KNeighborsClassifier 0.772
LogisticRegression 0.778
LogisticRegression 0.774
LinearSVC 0.775
SVC 0.764
SVC 0.775
SVC 0.767
DecisionTreeClassifier 0.771


- Project 1 Result Table <br>

|No|Classifiers|Best Parameters|Original Score|PCA|
|:--|:-----------|:---------------|:-------------|:----------|
|1|KNN|k=18|0.774|0.772|
|2|Logistic Regression|c = 0.1, penalty = l2|0.801|0.778|
|3|Softmax Regression|c = 0.01|0.802|0.774|
|4|Linear SVM|c = 0.01|0.803|0.775|
|5|SVM with Kernel Linear|c=0.01|0.800|0.764| 
|6|SVM with Kernel RBF|c=1, gamma=0.1|0.800|0.775|
|7|SVM with Kernel Polynomial|degree=3, c=0.1|0.798|0.767|
|8|Decision Tree|depth=3|0.791|0.771|

- After using PCA to reduce dimensions, test score of each model is decrease from around **0.80** to around **0.77**.

## Task 6: Deep Learning

In [69]:
from keras.models import Sequential
from keras.layers import Dense
from keras.wrappers.scikit_learn import KerasClassifier

In [70]:
print(X_train.shape)

(3826, 31)


In [71]:
def create_model():
    model = Sequential()
    model.add(Dense(30, input_dim=31, activation="relu"))
    model.add(Dense(15, activation="relu"))
    model.add(Dense(10, activation="relu"))
    model.add(Dense(5, activation="relu"))
    model.add(Dense(1, activation='sigmoid'))
    
    model.compile(loss="mse", optimizer='adam', metrics=["accuracy"])
    return model

In [72]:
np.random.seed(10)
model = KerasClassifier(build_fn=create_model, verbose=0)
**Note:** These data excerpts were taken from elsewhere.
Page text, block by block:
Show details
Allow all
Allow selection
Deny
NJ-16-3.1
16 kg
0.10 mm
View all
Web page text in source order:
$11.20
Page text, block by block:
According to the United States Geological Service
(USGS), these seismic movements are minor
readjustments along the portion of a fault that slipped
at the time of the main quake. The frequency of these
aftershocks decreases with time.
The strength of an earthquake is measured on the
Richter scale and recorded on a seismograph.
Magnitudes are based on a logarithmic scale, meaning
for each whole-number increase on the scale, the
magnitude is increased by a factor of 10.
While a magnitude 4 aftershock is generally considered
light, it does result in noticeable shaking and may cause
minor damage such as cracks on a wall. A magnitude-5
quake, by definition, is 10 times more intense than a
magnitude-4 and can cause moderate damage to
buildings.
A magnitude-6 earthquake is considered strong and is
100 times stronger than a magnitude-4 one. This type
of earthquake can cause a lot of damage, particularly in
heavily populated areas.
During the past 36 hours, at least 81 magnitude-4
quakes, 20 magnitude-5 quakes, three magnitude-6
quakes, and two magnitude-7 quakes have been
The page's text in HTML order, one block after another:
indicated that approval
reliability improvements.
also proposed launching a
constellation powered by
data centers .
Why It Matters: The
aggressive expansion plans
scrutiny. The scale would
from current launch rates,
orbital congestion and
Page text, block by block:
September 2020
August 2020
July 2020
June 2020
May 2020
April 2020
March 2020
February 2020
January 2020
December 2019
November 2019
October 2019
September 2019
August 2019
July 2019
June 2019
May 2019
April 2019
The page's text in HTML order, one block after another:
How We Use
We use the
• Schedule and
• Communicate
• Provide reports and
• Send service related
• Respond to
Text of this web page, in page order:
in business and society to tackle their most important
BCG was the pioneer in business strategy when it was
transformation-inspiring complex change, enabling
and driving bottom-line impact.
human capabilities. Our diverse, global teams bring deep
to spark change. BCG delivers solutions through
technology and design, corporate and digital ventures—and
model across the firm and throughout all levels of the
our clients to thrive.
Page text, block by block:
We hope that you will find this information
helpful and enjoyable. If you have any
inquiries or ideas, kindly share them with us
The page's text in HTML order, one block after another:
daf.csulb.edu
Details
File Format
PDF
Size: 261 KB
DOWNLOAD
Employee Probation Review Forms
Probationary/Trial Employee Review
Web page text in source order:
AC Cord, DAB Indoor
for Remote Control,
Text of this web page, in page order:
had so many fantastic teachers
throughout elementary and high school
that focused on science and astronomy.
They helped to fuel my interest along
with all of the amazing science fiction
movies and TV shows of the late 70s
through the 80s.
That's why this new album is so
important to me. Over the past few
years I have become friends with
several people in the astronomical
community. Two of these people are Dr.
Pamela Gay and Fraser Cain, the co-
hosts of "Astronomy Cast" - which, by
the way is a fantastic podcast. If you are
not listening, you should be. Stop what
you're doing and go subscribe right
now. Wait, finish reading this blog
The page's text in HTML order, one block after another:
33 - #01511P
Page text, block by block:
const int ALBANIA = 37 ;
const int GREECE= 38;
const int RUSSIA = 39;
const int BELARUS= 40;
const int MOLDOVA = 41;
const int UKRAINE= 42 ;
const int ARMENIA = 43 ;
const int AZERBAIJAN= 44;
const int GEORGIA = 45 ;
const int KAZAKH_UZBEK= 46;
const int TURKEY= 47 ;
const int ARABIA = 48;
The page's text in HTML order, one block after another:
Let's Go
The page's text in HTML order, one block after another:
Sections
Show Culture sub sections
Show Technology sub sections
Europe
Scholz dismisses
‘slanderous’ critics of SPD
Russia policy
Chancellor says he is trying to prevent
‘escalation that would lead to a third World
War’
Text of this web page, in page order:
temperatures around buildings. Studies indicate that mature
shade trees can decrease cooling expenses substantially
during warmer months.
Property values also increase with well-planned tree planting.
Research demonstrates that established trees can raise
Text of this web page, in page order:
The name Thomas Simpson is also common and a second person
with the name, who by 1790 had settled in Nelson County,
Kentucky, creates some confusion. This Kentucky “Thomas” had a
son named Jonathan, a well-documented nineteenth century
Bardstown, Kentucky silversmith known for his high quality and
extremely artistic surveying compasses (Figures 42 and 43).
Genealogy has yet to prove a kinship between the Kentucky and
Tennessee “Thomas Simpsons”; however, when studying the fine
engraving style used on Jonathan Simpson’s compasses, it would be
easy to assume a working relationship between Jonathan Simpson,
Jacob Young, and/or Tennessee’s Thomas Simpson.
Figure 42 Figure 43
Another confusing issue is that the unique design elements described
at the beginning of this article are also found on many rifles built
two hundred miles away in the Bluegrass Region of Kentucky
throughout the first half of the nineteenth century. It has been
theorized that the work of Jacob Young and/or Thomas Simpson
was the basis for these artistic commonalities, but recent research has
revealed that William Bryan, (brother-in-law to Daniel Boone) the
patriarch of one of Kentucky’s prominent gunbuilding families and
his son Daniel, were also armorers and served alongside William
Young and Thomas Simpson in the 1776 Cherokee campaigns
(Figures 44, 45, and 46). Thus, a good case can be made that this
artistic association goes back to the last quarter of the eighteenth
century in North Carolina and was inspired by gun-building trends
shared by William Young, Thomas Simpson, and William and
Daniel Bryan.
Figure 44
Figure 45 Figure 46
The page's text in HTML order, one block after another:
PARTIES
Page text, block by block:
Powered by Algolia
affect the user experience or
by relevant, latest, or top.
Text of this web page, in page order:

params = {'batch_size':[10, 20, 30, 40], 'epochs':[10, 50, 100]}
grid_search = GridSearchCV(estimator=model, param_grid=params, cv=5)

In [73]:
grid_search.fit(X_train, y_train)
grid_search.best_params_

{'batch_size': 30, 'epochs': 10}

In [74]:
batches = grid_search.best_params_['batch_size']
epochs = grid_search.best_params_['epochs']

In [75]:
model = grid_search.best_estimator_
model.fit(X_train, y_train)

<tensorflow.python.keras.callbacks.History at 0x21196cdc5c8>

In [76]:
y_train_pred = model.predict(X_train)
y_valid_pred = model.predict(X_valid)
y_test_pred = model.predict(X_test)

Instructions for updating:
Please use instead:* `np.argmax(model.predict(x), axis=-1)`,   if your model does multi-class classification   (e.g. if it uses a `softmax` last-layer activation).* `(model.predict(x) > 0.5).astype("int32")`,   if your model does binary classification   (e.g. if it uses a `sigmoid` last-layer activation).


In [77]:
print("Train score: {:.4f}".format(accuracy_score(y_train, y_train_pred)))
print("Validation score: {:.4f}".format(accuracy_score(y_valid, y_valid_pred)))
print("Test score: {:.4f}".format(accuracy_score(y_test, y_test_pred)))

Train score: 0.8082
Validation score: 0.8001
Test score: 0.7959


- Training the Neural Network using the original training dataset, we finally get the **test score: 0.7959**.